После толкотни в проходах манежа в предманежнике казалось пусто. Какой-то джентльмен в черном, бархатном, Жокейском картузе, в красном фраке, белых лосинах и сапогах с желтыми отворотами ездил по маленькому кругу на тощей лошади. У самых ворот Тесов оправлял попону на Русалке, собираясь ее выводить. Несколько офицеров стояли у входа на арену и следили за кем-то, уже выехавшим в манеж.

— Тесов, раскрой Русалку и дай ее сюда, — приказал Морозов.

Русалка услыхала голос хозяина и повернула голову. Большие томные глаза ее были усталы. Казалось, у нее после возбуждения скачки наступила тихая истома.

— Прелестна! К ней нельзя придраться. Как я хотела бы, чтобы вы посмотрели мою Львицу! Точно родная сестра. И масть такая же светло-рыжая. Только у вашей маленькая звездочка во лбу. Говорят, это Бог метит лошадь. И не потемнела с годами. Вашей сколько лет?

— Шесть лет.

— Молоденькая. А моей уже все девять.

— Где стоит ваша Львица?

— О, далеко отсюда. В имении Ополье. Вот ты какая, Русалочка! Можно тебя поласкать? Ты не сердитая? Не капризница?

Тверская приложилась щекою к ноздрям лошади и ласкала ее рукою.

— Ты чувствуешь, что я люблю лошадей. Ах! — вздохнула она, отрываясь от Русалки. — Музыка и лошади — это все что мне позволено.

Тесов достал из кармана рейтуз кусок сахара и протянул его Тверской.

— Барышня, вы ей сахару дайте. Она сахар любит. В глазах Тверской Морозов прочел восхищение. Она смотрела на него, и Морозов смутился. Кем любовалась она?

Им? Или Русалкой?..

Но сейчас же ее глаза померкли. Точно в ясный солнечный день нашли на небо тучи и затмили свет. Выражение какой-то печальной обреченности сменило ее восторг. Она будто сама испугалась своего восхищения.
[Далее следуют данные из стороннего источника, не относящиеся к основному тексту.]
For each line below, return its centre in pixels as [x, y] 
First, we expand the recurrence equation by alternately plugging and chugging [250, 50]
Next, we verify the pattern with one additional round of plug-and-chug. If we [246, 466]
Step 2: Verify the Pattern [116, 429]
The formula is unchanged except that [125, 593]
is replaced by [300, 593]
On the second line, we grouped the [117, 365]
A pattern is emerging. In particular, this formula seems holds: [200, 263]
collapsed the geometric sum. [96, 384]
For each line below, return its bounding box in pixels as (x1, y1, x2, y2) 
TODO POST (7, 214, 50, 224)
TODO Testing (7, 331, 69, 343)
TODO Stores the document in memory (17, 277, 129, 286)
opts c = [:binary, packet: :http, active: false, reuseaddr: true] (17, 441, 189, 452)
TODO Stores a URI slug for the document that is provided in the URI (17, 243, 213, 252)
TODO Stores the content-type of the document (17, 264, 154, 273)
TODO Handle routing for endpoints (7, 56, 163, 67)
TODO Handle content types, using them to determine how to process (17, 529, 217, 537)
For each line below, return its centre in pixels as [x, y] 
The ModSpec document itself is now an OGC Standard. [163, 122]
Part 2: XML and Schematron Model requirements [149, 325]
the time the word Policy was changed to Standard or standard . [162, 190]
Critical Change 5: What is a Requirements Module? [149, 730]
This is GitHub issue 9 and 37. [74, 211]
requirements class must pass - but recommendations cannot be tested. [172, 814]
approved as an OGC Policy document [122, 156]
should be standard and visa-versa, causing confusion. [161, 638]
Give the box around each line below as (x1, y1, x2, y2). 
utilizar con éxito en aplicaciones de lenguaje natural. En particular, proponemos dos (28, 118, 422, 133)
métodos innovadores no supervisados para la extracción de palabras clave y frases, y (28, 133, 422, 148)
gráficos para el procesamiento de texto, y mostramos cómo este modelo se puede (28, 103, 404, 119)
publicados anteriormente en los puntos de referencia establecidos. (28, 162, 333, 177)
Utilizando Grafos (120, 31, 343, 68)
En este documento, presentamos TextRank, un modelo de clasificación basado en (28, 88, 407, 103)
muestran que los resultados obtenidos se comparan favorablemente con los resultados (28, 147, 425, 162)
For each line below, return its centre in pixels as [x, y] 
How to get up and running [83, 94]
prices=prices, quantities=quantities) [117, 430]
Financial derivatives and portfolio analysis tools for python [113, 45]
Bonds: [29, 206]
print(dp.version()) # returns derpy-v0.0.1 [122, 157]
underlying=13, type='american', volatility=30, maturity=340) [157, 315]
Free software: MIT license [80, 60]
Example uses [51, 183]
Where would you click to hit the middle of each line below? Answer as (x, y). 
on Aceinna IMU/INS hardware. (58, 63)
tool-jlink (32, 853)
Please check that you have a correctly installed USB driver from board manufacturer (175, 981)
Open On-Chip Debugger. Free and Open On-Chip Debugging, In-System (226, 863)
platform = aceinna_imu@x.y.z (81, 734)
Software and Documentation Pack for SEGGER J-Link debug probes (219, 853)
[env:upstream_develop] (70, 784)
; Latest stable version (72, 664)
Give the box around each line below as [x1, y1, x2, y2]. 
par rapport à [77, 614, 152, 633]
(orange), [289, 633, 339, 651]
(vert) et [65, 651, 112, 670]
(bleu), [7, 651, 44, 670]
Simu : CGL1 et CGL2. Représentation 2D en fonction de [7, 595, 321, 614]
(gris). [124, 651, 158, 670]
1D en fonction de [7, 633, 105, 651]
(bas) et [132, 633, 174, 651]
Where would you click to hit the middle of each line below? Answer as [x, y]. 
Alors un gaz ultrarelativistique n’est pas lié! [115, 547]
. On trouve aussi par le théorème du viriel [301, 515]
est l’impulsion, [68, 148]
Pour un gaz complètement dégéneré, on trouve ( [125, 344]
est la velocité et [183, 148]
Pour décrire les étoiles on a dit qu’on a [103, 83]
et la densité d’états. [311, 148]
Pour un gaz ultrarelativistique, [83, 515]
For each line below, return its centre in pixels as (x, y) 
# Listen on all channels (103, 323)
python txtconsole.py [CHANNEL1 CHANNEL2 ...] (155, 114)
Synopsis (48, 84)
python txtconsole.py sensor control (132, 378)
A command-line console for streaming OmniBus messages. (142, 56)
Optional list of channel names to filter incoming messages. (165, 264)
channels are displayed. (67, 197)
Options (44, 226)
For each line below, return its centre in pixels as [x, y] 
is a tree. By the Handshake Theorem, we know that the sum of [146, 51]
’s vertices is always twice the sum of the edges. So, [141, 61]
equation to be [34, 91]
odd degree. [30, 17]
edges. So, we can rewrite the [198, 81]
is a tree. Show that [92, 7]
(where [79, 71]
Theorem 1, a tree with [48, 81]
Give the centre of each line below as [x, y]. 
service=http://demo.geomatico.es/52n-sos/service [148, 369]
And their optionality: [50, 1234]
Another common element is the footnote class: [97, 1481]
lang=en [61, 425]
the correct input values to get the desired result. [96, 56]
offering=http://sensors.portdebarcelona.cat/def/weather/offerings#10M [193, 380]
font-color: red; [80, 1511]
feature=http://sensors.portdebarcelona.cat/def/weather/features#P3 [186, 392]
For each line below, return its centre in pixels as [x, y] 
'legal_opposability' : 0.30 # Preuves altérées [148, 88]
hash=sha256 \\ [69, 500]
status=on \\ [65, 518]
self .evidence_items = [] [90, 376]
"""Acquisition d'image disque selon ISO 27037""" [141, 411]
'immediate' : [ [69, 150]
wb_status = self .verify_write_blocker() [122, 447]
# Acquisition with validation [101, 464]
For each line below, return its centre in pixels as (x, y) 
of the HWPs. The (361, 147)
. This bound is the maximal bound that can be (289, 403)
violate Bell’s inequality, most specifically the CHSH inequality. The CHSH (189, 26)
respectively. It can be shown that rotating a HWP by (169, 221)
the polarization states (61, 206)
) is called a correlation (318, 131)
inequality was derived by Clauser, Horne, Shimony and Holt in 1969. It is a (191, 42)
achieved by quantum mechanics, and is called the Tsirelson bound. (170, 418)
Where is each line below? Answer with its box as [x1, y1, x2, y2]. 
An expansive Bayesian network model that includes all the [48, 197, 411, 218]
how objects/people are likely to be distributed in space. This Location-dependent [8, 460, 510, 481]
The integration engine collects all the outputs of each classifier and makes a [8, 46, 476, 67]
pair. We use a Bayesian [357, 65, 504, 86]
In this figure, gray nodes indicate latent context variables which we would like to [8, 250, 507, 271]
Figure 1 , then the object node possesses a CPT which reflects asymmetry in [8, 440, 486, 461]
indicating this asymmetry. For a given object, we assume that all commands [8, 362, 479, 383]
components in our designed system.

Морозов хотел проверить свое наблюдение и посмотрел на Тверскую, но ее глаз не увидел. Она повернулась лицом к морде лошади и, давая ей сахар, целовала ее между ноздрей.

— Милая, славная, добрая Русалочка, — говорила она, — ну, прощай. Прости, что задержала. Тебе бай-бай пора после скачки…

Когда она шла, потом по манежу и когда прощалась с Морозовым у ложи, она не смотрела на него. Были глаза ее закрыты темным завесом длинных ресниц, и не мог проверить Морозов того, что увидал он в них тогда, когда ласкала она лошадь. Но было у него ощущение: точно толкнуло их друг к другу какою-то неведомою силою, и вот вдруг непроницаемая стала между ними стена и от нее провеяло смертным холодом.

Морозов долго не мог забыть этого впечатления. Он потом старался его объяснить тем, что Тесов открыл дверь манежа и с улицы потянуло холодом. Но что-то внутри говорило ему, что не такой холод охватил его и не от этого холода была эта обреченность в ее глазах.